— TASK TO CARRY OUT —
In the records below, repeat word for word only the lines starting at the one that contains "SVM에서 생성할 수" and ending at the one that contains "nennen. (71, 200)", pictures excluded.

Data entries:
-----

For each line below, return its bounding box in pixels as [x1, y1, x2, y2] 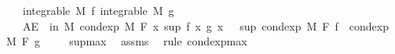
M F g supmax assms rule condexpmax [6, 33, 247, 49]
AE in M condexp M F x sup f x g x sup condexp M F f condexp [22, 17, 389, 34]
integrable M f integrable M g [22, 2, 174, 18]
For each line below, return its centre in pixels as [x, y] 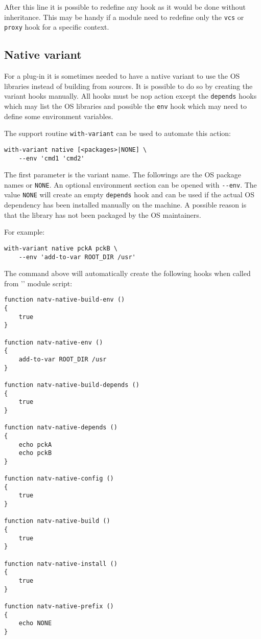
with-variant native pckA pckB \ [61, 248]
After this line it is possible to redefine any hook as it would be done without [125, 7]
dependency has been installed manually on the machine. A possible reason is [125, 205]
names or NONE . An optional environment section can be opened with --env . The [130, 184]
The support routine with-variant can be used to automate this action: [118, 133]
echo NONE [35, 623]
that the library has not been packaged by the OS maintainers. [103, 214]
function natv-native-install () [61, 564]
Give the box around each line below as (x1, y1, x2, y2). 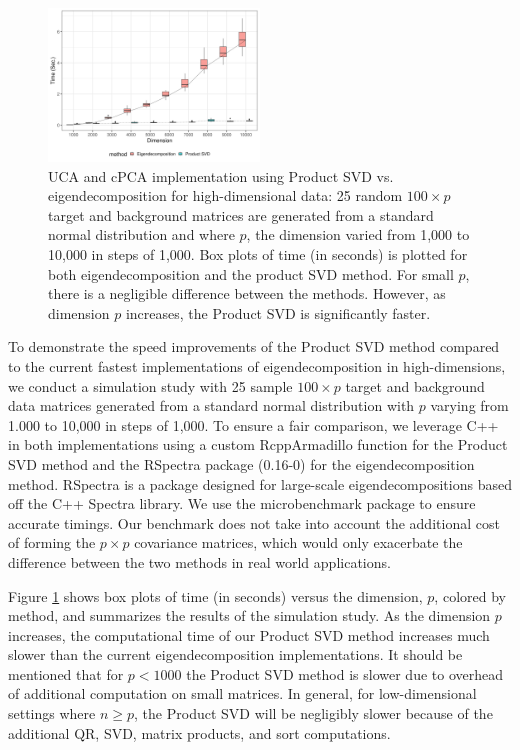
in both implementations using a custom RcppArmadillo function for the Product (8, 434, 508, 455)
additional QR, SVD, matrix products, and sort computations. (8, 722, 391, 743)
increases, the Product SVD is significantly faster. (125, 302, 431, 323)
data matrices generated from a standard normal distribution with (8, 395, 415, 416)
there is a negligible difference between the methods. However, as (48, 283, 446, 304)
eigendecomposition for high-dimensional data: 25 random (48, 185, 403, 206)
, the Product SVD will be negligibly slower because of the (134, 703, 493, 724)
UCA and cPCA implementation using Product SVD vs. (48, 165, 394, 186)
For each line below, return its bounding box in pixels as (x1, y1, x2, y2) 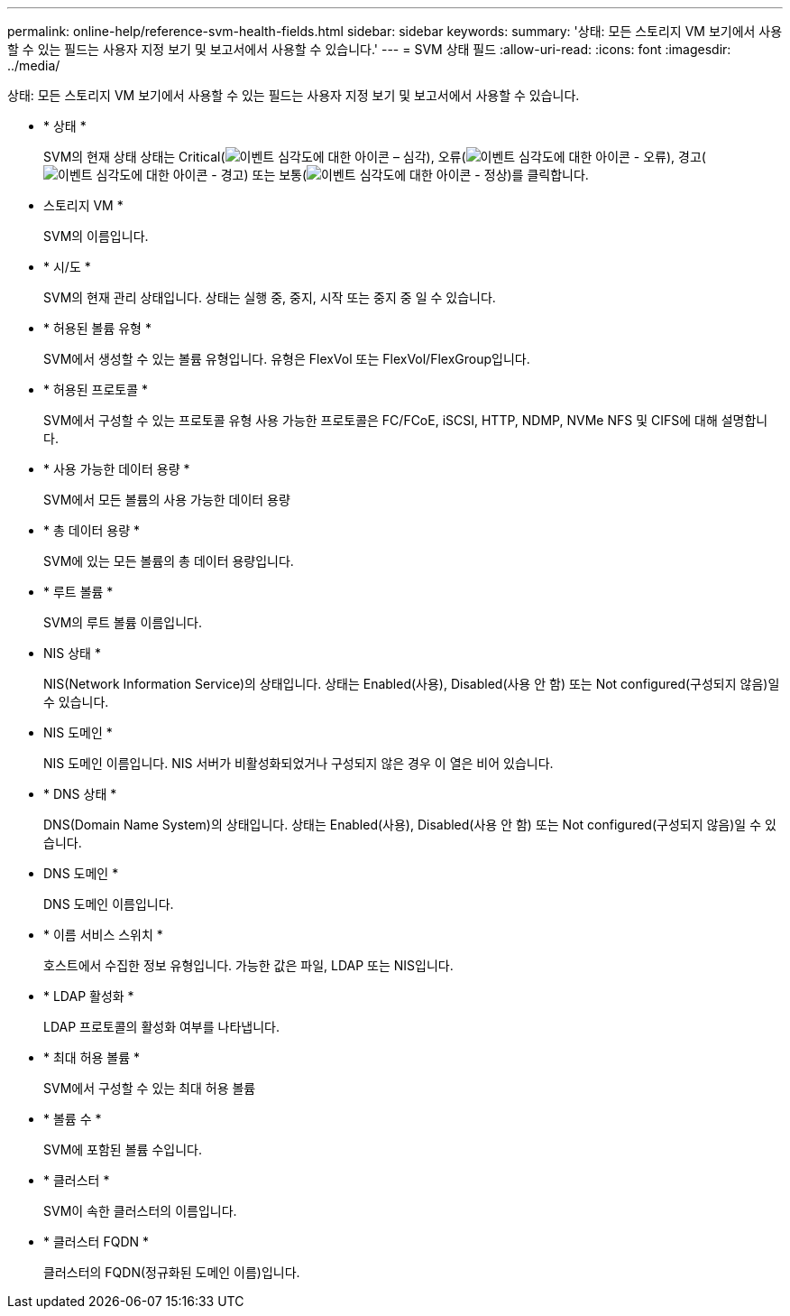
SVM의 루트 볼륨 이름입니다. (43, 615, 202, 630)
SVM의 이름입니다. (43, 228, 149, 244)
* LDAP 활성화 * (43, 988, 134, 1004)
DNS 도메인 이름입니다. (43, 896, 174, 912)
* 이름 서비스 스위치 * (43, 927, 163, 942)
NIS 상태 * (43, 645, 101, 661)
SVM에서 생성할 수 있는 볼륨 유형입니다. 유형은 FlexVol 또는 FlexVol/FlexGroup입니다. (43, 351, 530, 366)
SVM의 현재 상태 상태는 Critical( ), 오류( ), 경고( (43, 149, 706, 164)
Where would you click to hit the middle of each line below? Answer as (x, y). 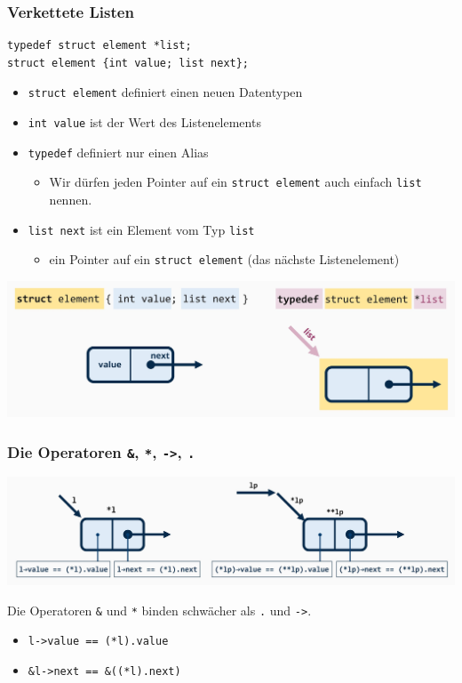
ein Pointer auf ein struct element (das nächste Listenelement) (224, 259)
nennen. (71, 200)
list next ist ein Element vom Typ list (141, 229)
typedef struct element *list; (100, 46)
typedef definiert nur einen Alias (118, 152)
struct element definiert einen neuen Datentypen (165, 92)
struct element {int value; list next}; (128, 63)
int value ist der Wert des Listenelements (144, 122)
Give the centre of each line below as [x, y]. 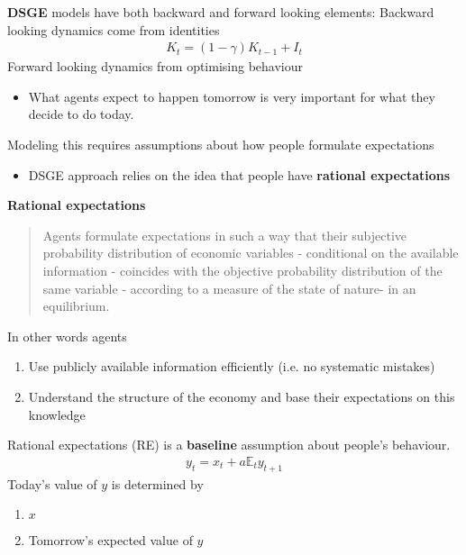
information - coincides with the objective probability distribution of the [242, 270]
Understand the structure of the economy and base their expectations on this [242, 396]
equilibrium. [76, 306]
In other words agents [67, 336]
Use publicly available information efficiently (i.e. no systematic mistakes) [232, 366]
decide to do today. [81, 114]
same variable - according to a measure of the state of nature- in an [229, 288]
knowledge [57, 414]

-----

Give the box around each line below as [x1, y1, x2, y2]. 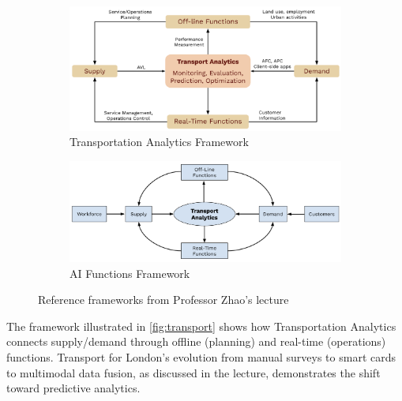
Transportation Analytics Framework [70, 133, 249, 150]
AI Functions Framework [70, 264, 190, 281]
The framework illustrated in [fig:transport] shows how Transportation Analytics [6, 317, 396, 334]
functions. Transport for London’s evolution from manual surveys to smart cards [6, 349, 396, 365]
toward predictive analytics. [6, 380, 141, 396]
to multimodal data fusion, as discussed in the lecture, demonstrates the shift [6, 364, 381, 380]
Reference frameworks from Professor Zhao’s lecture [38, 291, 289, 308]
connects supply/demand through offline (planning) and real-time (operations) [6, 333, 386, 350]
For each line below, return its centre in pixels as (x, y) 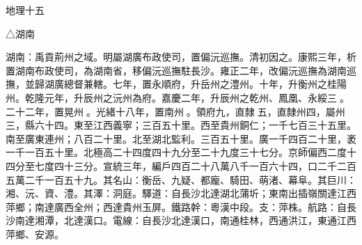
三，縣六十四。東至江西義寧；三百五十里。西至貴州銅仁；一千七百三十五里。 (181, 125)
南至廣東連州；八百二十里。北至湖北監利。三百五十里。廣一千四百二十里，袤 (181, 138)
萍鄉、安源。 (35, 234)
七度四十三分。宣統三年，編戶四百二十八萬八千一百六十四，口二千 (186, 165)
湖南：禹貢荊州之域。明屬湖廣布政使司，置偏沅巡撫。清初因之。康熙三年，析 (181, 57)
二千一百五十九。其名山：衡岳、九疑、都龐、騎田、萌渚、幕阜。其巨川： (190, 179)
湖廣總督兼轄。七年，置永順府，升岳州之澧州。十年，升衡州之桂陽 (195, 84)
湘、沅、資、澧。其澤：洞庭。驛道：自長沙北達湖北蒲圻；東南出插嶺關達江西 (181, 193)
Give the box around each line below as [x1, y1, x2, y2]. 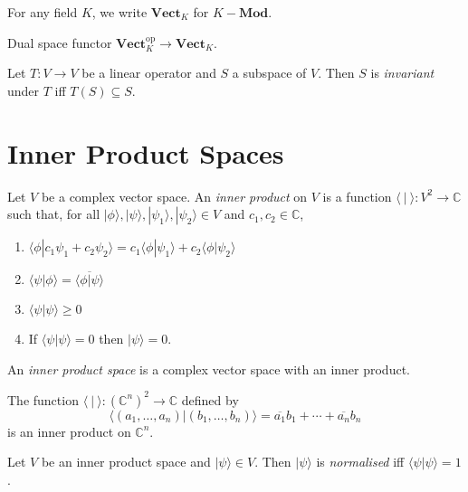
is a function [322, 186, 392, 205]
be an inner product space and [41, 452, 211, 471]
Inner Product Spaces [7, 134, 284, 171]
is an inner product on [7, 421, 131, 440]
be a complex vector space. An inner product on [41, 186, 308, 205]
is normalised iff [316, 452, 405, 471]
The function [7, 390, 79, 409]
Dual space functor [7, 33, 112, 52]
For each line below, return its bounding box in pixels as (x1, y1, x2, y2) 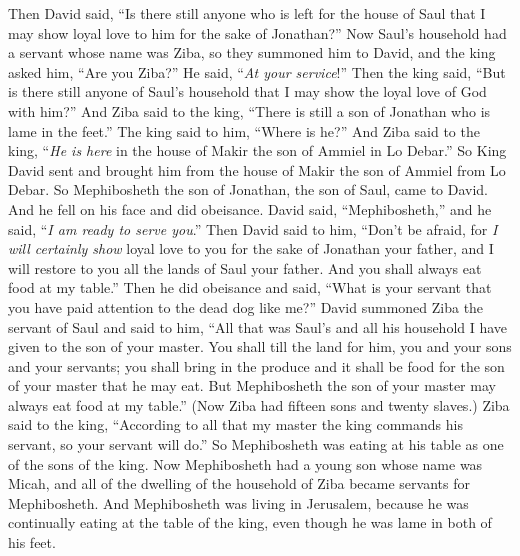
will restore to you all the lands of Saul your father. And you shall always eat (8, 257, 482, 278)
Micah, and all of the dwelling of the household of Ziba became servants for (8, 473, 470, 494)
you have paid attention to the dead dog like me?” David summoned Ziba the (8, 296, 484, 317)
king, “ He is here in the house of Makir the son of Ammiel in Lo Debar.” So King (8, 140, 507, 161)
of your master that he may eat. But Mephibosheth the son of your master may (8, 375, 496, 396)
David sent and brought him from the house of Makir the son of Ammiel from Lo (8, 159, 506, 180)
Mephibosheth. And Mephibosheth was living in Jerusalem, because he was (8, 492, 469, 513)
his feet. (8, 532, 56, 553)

-----

— EXPECTED ANSWER —
SVM에서 생성할 수 있는 볼륨 유형입니다. 유형은 FlexVol 또는 FlexVol/FlexGroup입니다. (43, 351, 530, 366)
SVM의 현재 상태 상태는 Critical( ), 오류( ), 경고( (43, 149, 706, 164)
Where would you click to hit the middle of each line below? Answer as (x, y). 
ein Pointer auf ein struct element (das nächste Listenelement) (224, 259)
nennen. (71, 200)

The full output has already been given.